Water wars

More than oil, feedstock, raw material, religion, ideology, nationalism. Wars, gradually, aim at the control of the most precious resource: water.

It’s known that civilizations developed along waterways, needed for basic survival. And even after centuries of technological progress, not everyone was able to invest in expensive systems which desalt seawater – like the Emirates – or purify sewage, solving water shortage.

A technologically innovative country like Israel keeps occupying the Golan Heights because of the sources of the river Jordan. Safety and defense were a good argumentation years and years ago, when a mountain was a privileged point of view. Now the naked eye can do very little against satellites & co., so the heights are useful “only” for water supply.

Water wars go beyond progress or good old fashion conquers for gold and riches. Water is the driving force of current conflicts and those of the last 50 years.

The Iraqi army patrols the dam of Mosul. This is one of the water wars, although oil and ideologies take more media attention

The Middle East, incredibly, is one of the many war scenes. In Iraq, the Mosul dam has a central role for the economy and the reconstruction of the country. All the other interests come after that, whether it’s politics, religions, resistance against the Islamic State. In Syria, drought is a factor that increases tension and endangers any peace treaty. Plus, it forces to find a single representative who can negotiate water supplies with the Turkish neighbors.

Not far from Tigris and Euphrates, the river Nile is in the middle of a controversy. Ethiopia and Egypt argue for constructions like the Grand Renassaince dam, along the Blue Nile. South of there, Kenya complains for the effects of the Gibe III dam, that lowered the level of the lake Turkana and intensified tensions among the local populations.

India and Pakistan never were best friends. In addition to religious rivalry, the two countries compete for Kashmir, not for the fine wool, but for the tributaries of the Indus which flow in the region. India shares 54 more waterways with the other neighbor, Bangladesh. This one, fears to be excluded from the management of the river Teesta, on which the inhabitants rely.

Going to the far east, years after the Vietnam war, the Mekong is involved in frictions. Its water is needed to irrigate the paddy fields, the base of local economies. The fragile balance is endangered by the dams that deflect its flow and the only solution it’s cooperation among the countries sodden by the river.

Those are just some examples, but diplomacy creaks worldwide. There are demonstrations in South America (Chile and Bolivia) against privatizations; commercial interests on Colorado, between United States and Mexico; on Syr Daya, tributary of the Aral lake, in central Asia; on the dams along Danube between Slovakia and Hungary.
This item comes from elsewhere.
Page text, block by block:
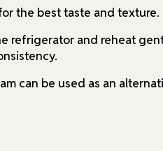
the best taste and texture.
refrigerator and reheat
can be used as an

Ismail Serageldin, considered a “prophet” of water wars, even if he talked about an already ongoing situation

Another aspect to consider, apparently collateral, is pollution, which impoverish the quality of groundwater and contributes to climate change. We can’t ignore that when we talk about migrations or when so called politicians hide behind trivial slogans and suggest to help them in their countries while they act in the opposite way or endorse other kind of behaviors.

Without disturbing Nostradamus or post-apocalyptic prophecies, back in 1995 Ismail Serageldin, at that time vice president of the World Bank, was able to read an ongoing situation before many others. He said that water would have become the new oil as an excuse to wage wars. It’s not consolatory, but at least is a step forward in the priorities list.